Where the string "Only" occurs in a line of the entries below, copy that line.

• _Data entries_

((

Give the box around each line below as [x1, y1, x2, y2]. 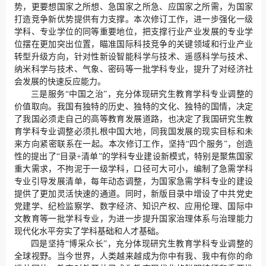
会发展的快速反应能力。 [14, 77, 106, 87]
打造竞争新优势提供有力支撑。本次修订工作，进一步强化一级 [14, 15, 254, 24]
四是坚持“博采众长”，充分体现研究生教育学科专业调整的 [31, 239, 254, 249]
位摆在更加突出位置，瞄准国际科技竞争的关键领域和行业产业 [14, 40, 254, 49]
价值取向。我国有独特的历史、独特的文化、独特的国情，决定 [14, 102, 254, 112]
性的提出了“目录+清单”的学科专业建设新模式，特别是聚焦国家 [14, 152, 254, 161]
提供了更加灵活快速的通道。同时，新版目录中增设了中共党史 [14, 189, 254, 199]
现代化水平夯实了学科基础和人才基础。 [14, 227, 164, 236]
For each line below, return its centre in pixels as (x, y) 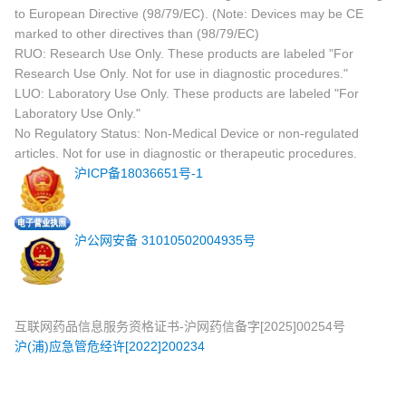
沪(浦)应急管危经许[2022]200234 (110, 346)
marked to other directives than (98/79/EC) (137, 33)
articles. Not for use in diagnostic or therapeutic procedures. (186, 153)
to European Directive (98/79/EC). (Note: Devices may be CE (189, 13)
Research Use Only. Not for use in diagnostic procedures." (181, 73)
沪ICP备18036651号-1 (139, 173)
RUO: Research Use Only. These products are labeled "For (184, 53)
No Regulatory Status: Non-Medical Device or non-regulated (187, 133)
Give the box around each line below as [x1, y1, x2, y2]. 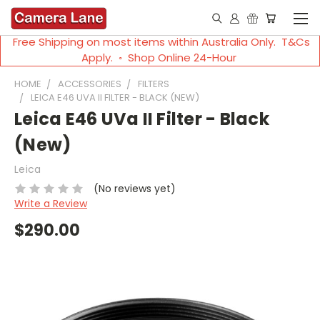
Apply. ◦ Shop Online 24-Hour [81, 50, 239, 65]
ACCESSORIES [58, 77, 121, 91]
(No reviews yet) [93, 181, 176, 196]
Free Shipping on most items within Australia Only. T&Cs [10, 34, 310, 49]
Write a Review [14, 196, 87, 211]
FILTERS [138, 77, 169, 91]
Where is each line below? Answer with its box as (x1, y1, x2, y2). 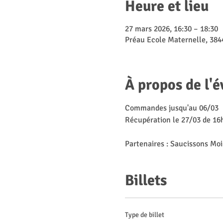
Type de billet (124, 211, 164, 219)
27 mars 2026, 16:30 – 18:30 (124, 24, 218, 34)
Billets (124, 171, 167, 190)
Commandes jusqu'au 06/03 (124, 103, 219, 113)
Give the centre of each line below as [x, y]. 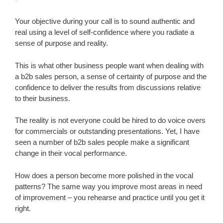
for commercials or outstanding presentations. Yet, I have [107, 131]
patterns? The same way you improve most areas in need [109, 186]
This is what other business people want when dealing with [109, 65]
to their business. [43, 98]
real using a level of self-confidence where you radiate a [105, 32]
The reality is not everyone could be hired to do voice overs [110, 120]
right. [23, 208]
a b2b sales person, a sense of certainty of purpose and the [111, 76]
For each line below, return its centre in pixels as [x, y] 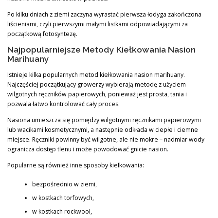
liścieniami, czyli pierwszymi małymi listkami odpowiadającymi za [98, 24]
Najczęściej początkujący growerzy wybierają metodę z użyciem [97, 84]
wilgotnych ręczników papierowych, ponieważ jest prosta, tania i [97, 94]
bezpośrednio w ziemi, [64, 184]
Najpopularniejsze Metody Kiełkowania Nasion [101, 49]
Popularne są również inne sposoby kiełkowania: [76, 165]
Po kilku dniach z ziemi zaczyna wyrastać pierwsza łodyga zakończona [104, 14]
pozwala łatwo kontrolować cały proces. [64, 104]
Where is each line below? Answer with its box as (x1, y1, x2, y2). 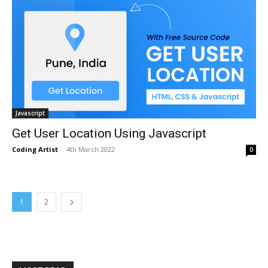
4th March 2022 (66, 145, 115, 154)
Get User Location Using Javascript (12, 126, 206, 141)
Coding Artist (12, 145, 58, 154)
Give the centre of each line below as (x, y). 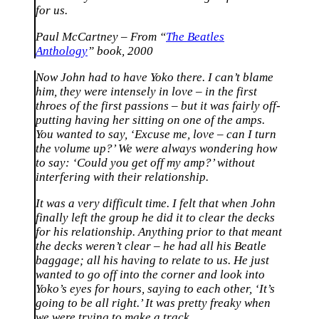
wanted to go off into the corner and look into (150, 274)
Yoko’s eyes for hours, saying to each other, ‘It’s (155, 288)
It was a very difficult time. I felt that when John (156, 203)
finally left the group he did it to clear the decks (155, 217)
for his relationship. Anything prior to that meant (159, 231)
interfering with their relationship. (122, 177)
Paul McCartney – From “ (101, 37)
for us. (52, 11)
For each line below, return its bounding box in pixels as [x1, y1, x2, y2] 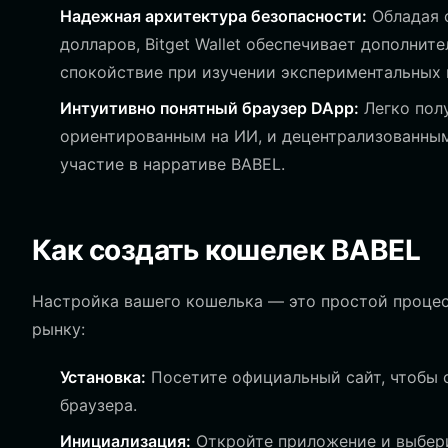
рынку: [32, 319, 85, 339]
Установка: [60, 367, 146, 387]
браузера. [60, 395, 137, 415]
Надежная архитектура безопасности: [60, 6, 367, 26]
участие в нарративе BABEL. [60, 154, 285, 174]
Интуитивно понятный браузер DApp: [60, 98, 359, 118]
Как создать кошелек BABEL [32, 233, 420, 267]
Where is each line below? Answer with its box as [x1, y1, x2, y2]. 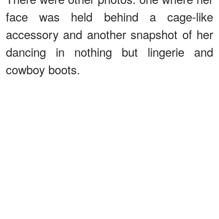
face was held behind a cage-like [6, 7, 213, 25]
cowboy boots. [6, 60, 80, 78]
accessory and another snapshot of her [6, 25, 213, 43]
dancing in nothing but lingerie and [6, 43, 213, 60]
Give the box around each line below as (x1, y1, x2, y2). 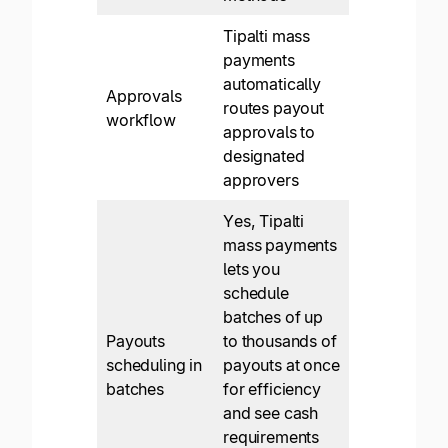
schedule (223, 283, 289, 304)
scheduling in (106, 355, 202, 376)
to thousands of (223, 331, 337, 352)
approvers (223, 170, 303, 191)
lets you (223, 259, 280, 280)
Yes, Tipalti (223, 211, 305, 232)
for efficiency (223, 379, 321, 400)
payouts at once (223, 355, 340, 376)
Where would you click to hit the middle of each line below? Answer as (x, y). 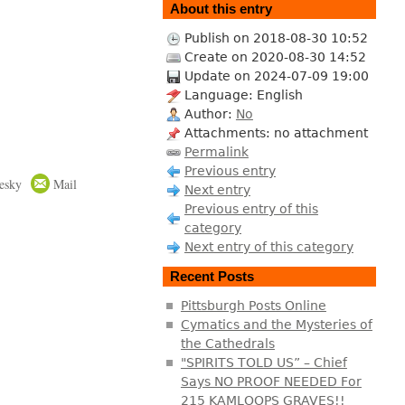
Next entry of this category (268, 246)
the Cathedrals (227, 343)
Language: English (243, 94)
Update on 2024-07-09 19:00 (276, 75)
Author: (210, 113)
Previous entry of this (251, 208)
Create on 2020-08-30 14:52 (275, 57)
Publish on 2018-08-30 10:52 (276, 38)
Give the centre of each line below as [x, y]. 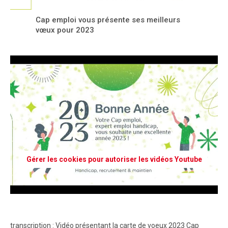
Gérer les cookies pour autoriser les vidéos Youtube [114, 159]
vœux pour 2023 [65, 30]
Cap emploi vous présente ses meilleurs [108, 20]

))

• _The answer_
Research Use Only. Not for use in diagnostic procedures." (181, 73)
RUO: Research Use Only. These products are labeled "For (184, 53)
Free Shipping on most items within Australia Only. T&Cs [10, 34, 310, 49]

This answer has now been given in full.